This is the cover-page of Donald T. Phillips's The Clinton Charisma: A Legacy of Leadership which I once saw on a bookshop shelf in down-town Nairobi. Unfortunately, I have never had a chance to lay my hands on the book.


As I have written before in this lovely blog of mine, I first read the autobiography of Bill Clinton when I was a first-year student at JKUAT in 2007. Then I re-read it two more times in the next few years that followed. So I can now agree with Donald T. Phillips, the author of The Clinton Charisma: A Legacy of Leadership, that Clinton was a true leader; that is, a person genuinely interested in improving the welfare of people.

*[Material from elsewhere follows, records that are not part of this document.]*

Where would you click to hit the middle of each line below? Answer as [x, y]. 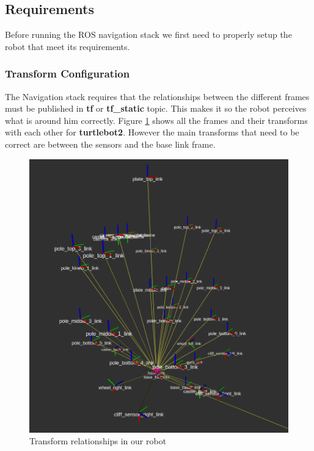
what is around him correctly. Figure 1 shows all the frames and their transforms [156, 120]
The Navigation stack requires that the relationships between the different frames [157, 96]
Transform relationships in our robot [98, 441]
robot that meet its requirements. [68, 46]
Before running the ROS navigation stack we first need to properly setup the [148, 34]
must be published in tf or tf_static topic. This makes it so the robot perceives [156, 108]
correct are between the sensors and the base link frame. [110, 144]
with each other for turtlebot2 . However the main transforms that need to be [152, 132]
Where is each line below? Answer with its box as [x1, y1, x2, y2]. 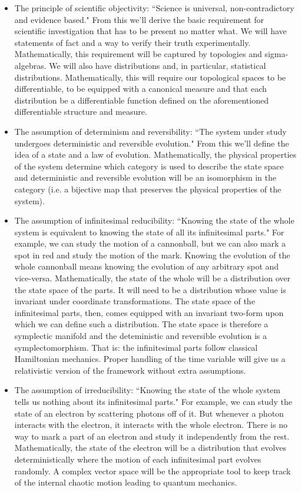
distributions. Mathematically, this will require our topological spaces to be [14, 71, 286, 83]
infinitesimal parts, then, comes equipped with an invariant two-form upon [14, 306, 284, 318]
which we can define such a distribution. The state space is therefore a [14, 318, 269, 330]
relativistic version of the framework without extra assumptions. [14, 364, 246, 376]
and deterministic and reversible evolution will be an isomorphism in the [14, 171, 277, 184]
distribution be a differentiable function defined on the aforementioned [14, 94, 269, 106]
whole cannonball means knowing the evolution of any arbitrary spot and [14, 260, 279, 272]
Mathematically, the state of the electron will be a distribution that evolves [14, 441, 286, 454]

And how did Bill Clinton develop the heart of leadership? First, from the stories he heard from his relatives. Here's what he had to say about those stories in his autobiography:
I learned a lot from the stories that my uncles, aunts and grandparents told me ... that everyone has a story - of dreams and nightmares, hope and heartaches, love and loss, courage and fear, sacrifice and selfishness. All my life, I've been interested in other people's stories. I've wanted to know them, understand them, feel them. When I grew up and got into politics, I always felt the main point of my work was to give people a chance to have better stories.[1]
Secondly, Bill Clinton also acquired the heart of a leader from his mother. Here is what he said of his mother in the autobiography:
It was she who taught me to get up every day and keep going; to look for the best in people even when they saw the worst in me; to be grateful for every day and greet it with a smile; to believe I could do or be anything I put my mind to if I were willing to make the requisite effort; to believe that, in the end, love and kindness would prevail over cruelty and selfishness.[2]

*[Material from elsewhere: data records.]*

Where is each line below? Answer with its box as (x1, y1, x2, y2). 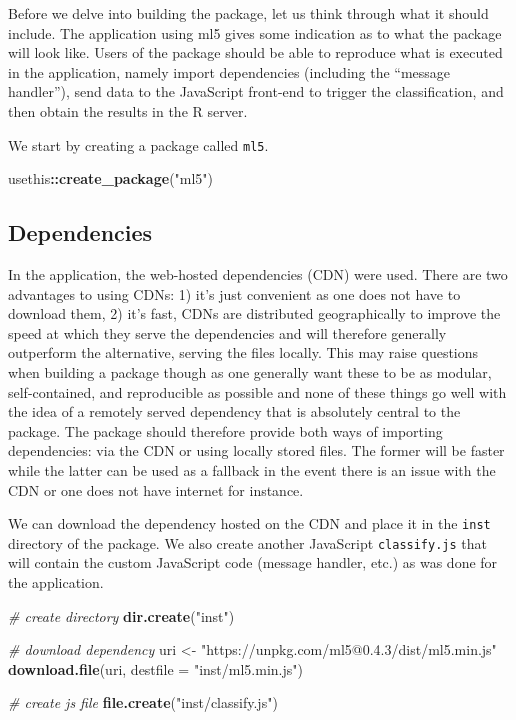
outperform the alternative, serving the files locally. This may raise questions (8, 342, 479, 363)
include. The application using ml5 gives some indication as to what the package (8, 22, 502, 43)
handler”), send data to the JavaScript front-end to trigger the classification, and (8, 81, 504, 102)
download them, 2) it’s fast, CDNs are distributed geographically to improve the (8, 303, 501, 324)
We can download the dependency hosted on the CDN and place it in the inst (8, 513, 491, 534)
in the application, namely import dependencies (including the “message (8, 61, 451, 82)
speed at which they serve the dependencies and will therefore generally (8, 322, 447, 343)
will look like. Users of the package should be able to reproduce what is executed (8, 42, 503, 63)

Having acquired the heart of leadership from his mother and relatives, Bill Clinton went on to deliver speeches later on in his life that clearly brought him out as a man of the people. Take for instance his benediction speech to his high school class in which he prayed that God would:
leave within us the youthful idealism and moralism which have made our people strong. Sicken us at the sight of apathy, ignorance and rejection so that our generation will remove complacency, poverty and prejudice from the hearts of free men ... Make us care so that we will never know the misery and muddle of life without purpose, and so that when we die, others still have the opportunity to live in a free land.[3]
Then let's look at his 1979 inauguration speech as Arkansas Governor during which he said;
For as long as I can remember, I have believed passionately in the course of equal opportunity, and I will do what I can to advance it.
For as long as I can remember, I have deplored the arbitrary and abusive exercise of power by those in authority, and I will do what I can to prevent it.
For as long as I can remember, I have rued the waste and lack of order and discipline that are often too much in evidence in governmental affairs, and I will do what I can to diminish them.
For as long as I can remember, I have loved the land, air, and water of Arkansas, and I will do what I can to protect them.
For as long as I can remember, I have wished to ease the burdens of those who, through no fault of their own, are old or weak or needy and I will try to help them.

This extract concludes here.